Who Cares About Spoilers?

This article was written by Andrew Blackman.

If you read book reviews online, you’re probably aware that many people really hate spoilers, and that many reviewers, in response, avoid discussing key plot points, particularly the ending.  But do spoilers really spoil your enjoyment of a book?  They don’t for me, and I hope by the end of this post to have convinced you to liberate yourself from spoiler-fear too.

Why spoiler fear matters

This is not just a pet peeve of mine.  It has a serious effect on the quality of book reviews and literary discussions.  Fear of spoilers inhibits discussion of the most interesting part of a book: the ending.  This is the part where a novelist usually comes closest to revealing to us what he or she is really trying to say, but it’s often the part that gets missed out.  We’re so afraid of spoiling someone’s enjoyment of the book, in other words, that we end up spoiling our book reviews instead.  Some people take refuge behind a “spoiler alert”, losing readers along the way, but many people just avoid the discussion altogether.

Why spoilers don’t really spoil

Fear of spoilers is unnecessary.  In reality, most people read a book review for one of two reasons: either they are considering reading the book and want to know whether it’s worth it, or they’ve already read the book and want to know what other people think about it.  In the second case, spoilers are clearly no problem, and in fact a discussion of the ending may be exactly what the reader is looking for.  It’s the first case that usually bothers people.  If I reveal a key plot point, won’t it spoil that person’s enjoyment of the book when they come to read it?

In short, no it won’t.  It’s usually at least several days, and sometimes weeks or months, before a reader of a book review actually buys or borrows the book and gets around to reading it. With eBooks that time could be shorter, but it’s still unlikely to be immediate.  The memory of the alleged “spoiler” will have started to fade.

The significance of context

More importantly, the details of plot revealed in a book review often mean little or nothing out of context.  Here’s an example.  In Julian Barnes’s Booker-winning novel The Sense of an Ending, there’s a twist right at the end, and it is revealed that Adrian had an affair with Veronica’s mother, and so the young Adrian is Veronica’s brother, not her son, as Tony had assumed.
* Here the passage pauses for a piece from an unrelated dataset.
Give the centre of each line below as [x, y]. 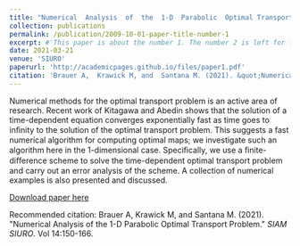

My bet is that if you haven’t read the book, that sentence meant nothing to you.  I just revealed the main plot twist in one of the biggest books in recent years, and yet you’ve probably forgotten it already.  You could read the book right after reading this post, and your enjoyment would not be spoiled in the least.  The reason, of course, is that you don’t have any context.  The names Adrian, Tony and Veronica mean nothing to you, and so you have no interest in what they’ve done.  This is why novelists spend several hundred pages showering us with apparently unnecessary details.  They are giving us the context in which to create meaning and hence to care.

In any case, even if the spoiler is somehow memorable, I think it only truly spoils a small number of books.  A very simple murder mystery in which the only interest is in finding out the name of the killer would indeed be marred by knowing in advance that it was Bob.  But most books are not like that.  Most books are about far more than a simple plot twist.  I’m sure that, like me, you re-read books all the time and, far from considering them “spoiled”, you often get more out of them with each new reading.

Why spoiler-laced reviews are better

So what would happen if we all stopped worrying about spoilers?  In my opinion, literary discussions would get a lot more interesting.

Here’s some evidence for that, again involving The Sense of an Ending.  Usually when I review books on my blog, I am careful not to give away the ending.  But last year, in response to reader questions, I deliberately wrote about the ending of The Sense of an Ending (with a spoiler alert, of course!).  The response was overwhelming.  Most of my book reviews get 5 or 10 comments, maybe 20 for a popular book.  This post got more than 250 comments.  Many of them were mini-essays in themselves, and spawned long discussions in which further details were teased out.  While that post is not my best piece of writing, it does (when combined with the comments) provide a much richer analysis of the book than any of my more traditional, spoiler-inhibited efforts.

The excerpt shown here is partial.